A pesar de los crecientes peligros que plantea el cambio climático, muchos residentes de Haulover se oponen a buscar tierras más elevadas.
Cuando los líderes de un pueblo indígena de los misquitos regresaron a sus casas varios días después de que el huracán Iota asolara, en noviembre del año pasado, encontraron que su exuberante comunidad en el noreste de Nicaragua estaba en ruinas, incluso el litoral se había transformado.

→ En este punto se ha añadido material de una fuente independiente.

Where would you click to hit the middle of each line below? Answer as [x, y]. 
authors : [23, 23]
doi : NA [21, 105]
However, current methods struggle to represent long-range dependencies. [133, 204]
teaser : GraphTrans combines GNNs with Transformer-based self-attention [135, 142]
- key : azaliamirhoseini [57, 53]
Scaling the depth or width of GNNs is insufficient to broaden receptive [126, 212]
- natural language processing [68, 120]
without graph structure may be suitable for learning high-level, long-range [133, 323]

Sus pintorescas y coloridas casas de madera habían sido derribadas y las playas bordeadas de cocoteros estaban destruidas. Los manglares circundantes, que protegían y alimentaban al pueblo, conocido como Haulover, estaban maltrechos y rotos. Los pozos de agua potable estaban contaminados con agua salada.
Y una franja del océano (del ancho de un campo de fútbol americano), atraviesa ahora el centro del pueblo, lo cual ha dejado a los habitantes con una angustiosa pregunta: ¿quedarse y reconstruir o reasentarse en el interior?

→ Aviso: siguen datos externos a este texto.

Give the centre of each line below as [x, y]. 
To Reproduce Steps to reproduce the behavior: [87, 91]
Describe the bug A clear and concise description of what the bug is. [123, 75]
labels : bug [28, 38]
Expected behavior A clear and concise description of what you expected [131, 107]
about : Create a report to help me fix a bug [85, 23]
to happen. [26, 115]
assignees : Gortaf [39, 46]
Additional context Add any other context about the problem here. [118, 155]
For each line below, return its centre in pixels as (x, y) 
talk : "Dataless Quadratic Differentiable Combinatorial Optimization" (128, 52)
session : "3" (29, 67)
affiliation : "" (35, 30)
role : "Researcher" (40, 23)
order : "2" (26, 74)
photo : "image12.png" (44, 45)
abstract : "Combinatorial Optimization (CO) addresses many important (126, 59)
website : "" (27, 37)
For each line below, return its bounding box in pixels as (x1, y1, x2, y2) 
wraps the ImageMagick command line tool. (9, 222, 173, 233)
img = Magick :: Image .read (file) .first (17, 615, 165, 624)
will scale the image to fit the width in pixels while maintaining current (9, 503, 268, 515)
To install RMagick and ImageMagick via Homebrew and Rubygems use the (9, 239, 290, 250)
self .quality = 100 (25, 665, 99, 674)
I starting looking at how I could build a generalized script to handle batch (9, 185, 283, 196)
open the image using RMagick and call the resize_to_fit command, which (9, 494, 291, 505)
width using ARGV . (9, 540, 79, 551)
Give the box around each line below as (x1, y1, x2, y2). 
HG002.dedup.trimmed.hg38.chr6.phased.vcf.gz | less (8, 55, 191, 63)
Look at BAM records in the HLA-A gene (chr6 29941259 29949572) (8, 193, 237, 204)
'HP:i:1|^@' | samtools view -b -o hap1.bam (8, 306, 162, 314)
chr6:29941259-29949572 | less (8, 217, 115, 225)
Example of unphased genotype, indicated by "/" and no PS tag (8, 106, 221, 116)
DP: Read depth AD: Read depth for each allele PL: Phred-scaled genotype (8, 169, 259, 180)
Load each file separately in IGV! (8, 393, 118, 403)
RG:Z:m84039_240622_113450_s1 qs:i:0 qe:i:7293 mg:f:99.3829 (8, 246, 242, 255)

“Nunca imaginé llegar a la comunidad y no encontrar ningún punto de referencia”, dijo Marcos Williamson, ecólogo de la Universidad Autónoma Regional, de Puerto Cabezas, que dirige una evaluación ambiental. “Fue como si hubiera estallado una bomba que prácticamente hizo desaparecer a la comunidad”.
El huracán Iota, el más potente de la temporada de 2020 en el Atlántico, que ha batido récords, hizo impacto directo en la tierra el 16 de noviembre en la empobrecida costa noreste, lo cual obligó a miles de personas a evacuar.
Más de dos meses después, las cerca de 300 familias de Haulover no saben si reconstruir en la misma línea costera vulnerable o reubicarse unos kilómetros tierra adentro, detrás de barreras naturales que protegen de una marejada ciclónica.
Unas 60 familias han decidido reasentarse en el interior, pero para ello es probable que tengan que adoptar prácticas agrícolas, una transición complicada para un pueblo indígena muy dependiente del mar.
A pesar de los crecientes peligros que plantea el cambio climático, muchos residentes de Haulover se oponen a buscar tierras más elevadas.
“La gente de aquí prefiere quedarse aquí”, dice Jomary Budier, quien siempre ha habitado en el pueblo. “Si quieren llevarnos a un lugar alejado del océano, no van a ir”.
Es una decisión que nadie quiere tomar.
Para muchos de los misquitos, replegarse hacia el interior significaría no solo abandonar en parte su medio de subsistencia —la pesca de pargos en el mar, lubinas y camarones en la laguna—, sino también dejar atrás el lugar de descanso de sus antepasados.
Un día de finales de diciembre, María Pereira vio cómo un grupo de hombres volteaba la cripta de su padre que se había volcado. El huracán Iota había dejado algunos de sus huesos esparcidos entre los manglares.
“Estamos buscando los restos de mi padre, que murió hace cuatro años”, dijo Periera. “Sentimos que su alma está perdida, que sigue buscando su lugar de descanso”.
Iota, que alcanzó vientos sostenidos de 257 kilómetros por hora, fue por mucho el huracán más potente de noviembre del que se tenga registro. Superó al huracán Eta, que había azotado Haulover y la misma zona de la costa nicaragüense apenas dos semanas antes.
Los dos huracanes desplazaron a decenas de miles de habitantes de Nicaragua, Honduras, El Salvador y Guatemala y mataron a unas 200 personas.
Aunque nadie murió en las tormentas de la costa de Haulover, pocas comunidades sufrieron una devastación y una degradación medioambiental tan absoluta.
Al ecologista Williamson le preocupa que los dos huracanes hayan sido un presagio de lo que está por venir. Recomienda una ubicación más elevada, en el interior. El Haulover original, situado en una franja estrecha de arena entre el océano y una laguna salobre, ya no parece viable.
“El cambio climático afecta a todos, pero no nos impacta a todos por igual”, dijo Williamson. “Las comunidades pobres, las que están aisladas, son las que vemos que en última instancia se ven más afectadas por el cambio climático. Lo que me preocupa es que el mundo no está tomando conciencia de esto”.